B. La conséquence processuelle: infirmer et dire n’y avoir lieu à référé
La juridiction d’appel précise la mécanique en présence d’une condamnation provisionnelle frappée par l’interdiction des poursuites. L’instance d’appel n’est pas interrompue, mais l’objet de la demande devient irrecevable du fait du texte, ce qui commande l’infirmation et la formule « n’y a lieu à référé ». En citant que « l’instance en référé […] n’est pas une instance en cours interrompue […] doit infirmer […] et dire n’y avoir lieu à référé », la cour distingue la procédure de la recevabilité, pour restituer au juge-commissaire et aux organes de la procédure le traitement des créances. La solution neutralise corrélativement les mesures accessoires d’expulsion et de séquestration, indissociables de la résiliation poursuivie.

II. La valeur et la portée: cohérence avec l’économie de la procédure collective et incidences pratiques

A. Une solution fidèle à l’égalité des créanciers et à la centralisation
L’arrêt confirme une lecture protectrice et orthodoxe de l’article L. 622-21, au service de l’égalité des créanciers et de la prévention des courses individuelles. En substituant la formule « n’y a lieu à référé » à une interruption pure et simple, la cour clarifie le contentieux résiduel en appel et évite une survivance artificielle des demandes. La cohérence est renforcée par l’exigence d’une décision passée en force de chose jugée avant l’ouverture, seule de nature à échapper à l’interdiction, ce que l’ordonnance de référé d’août 2024 ne satisfaisait pas.

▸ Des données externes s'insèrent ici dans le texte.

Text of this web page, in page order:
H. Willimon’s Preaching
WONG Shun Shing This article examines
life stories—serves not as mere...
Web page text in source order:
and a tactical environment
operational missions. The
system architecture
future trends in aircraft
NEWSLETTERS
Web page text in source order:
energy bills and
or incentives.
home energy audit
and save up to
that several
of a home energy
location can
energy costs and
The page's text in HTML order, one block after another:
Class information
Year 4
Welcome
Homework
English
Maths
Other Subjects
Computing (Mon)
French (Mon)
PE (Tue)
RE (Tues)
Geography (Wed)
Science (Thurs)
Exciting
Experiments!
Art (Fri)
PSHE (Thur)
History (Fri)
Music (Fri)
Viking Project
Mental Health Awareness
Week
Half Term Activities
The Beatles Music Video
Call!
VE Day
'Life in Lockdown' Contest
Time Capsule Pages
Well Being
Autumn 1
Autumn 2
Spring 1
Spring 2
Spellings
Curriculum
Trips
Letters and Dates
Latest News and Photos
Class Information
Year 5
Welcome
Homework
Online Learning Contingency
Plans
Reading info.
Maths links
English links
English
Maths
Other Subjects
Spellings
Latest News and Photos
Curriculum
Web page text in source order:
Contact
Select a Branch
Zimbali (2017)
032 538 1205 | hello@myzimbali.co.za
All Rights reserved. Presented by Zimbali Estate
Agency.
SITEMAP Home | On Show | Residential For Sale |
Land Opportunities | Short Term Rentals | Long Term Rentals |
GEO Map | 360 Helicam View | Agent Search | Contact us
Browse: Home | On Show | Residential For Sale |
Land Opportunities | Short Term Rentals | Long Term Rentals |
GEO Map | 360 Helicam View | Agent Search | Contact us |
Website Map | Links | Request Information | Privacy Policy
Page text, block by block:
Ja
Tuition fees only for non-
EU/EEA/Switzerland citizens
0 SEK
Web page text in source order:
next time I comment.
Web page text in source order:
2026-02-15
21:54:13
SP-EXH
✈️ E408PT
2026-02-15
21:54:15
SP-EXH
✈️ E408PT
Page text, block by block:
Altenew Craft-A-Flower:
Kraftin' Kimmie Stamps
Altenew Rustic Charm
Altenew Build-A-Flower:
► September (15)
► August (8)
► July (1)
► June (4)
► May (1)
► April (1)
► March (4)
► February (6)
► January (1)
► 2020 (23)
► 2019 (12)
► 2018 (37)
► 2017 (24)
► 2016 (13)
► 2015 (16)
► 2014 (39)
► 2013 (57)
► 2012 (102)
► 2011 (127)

B. Incidences pour les baux professionnels: stratégie des acteurs et voies disponibles
La portée pratique est nette pour les contentieux locatifs affectés par une ouverture postérieure à une ordonnance de référé non définitive. Le bailleur doit déclarer sa créance, renoncer aux poursuites individuelles préexistantes et, le cas échéant, déplacer le débat vers les voies propres à la procédure collective. L’action en résiliation demeure envisageable si des causes autonomes et postérieures d’inexécution surviennent, dans le respect des contrôles spécifiques. À l’inverse, le preneur bénéficie d’une neutralisation immédiate des mesures résolutoires pour arriérés antérieurs, la formule « Dit n’y avoir lieu à référé » rétablissant l’office du juge de la procédure. L’équilibre se fait donc par la centralisation des intérêts en présence, sans priver durablement les parties de leurs droits, mais en ordonnant leur exercice selon les formes collectives.

Source : Cour de cassation – Base Open Data « Judilibre » & « Légifrance ».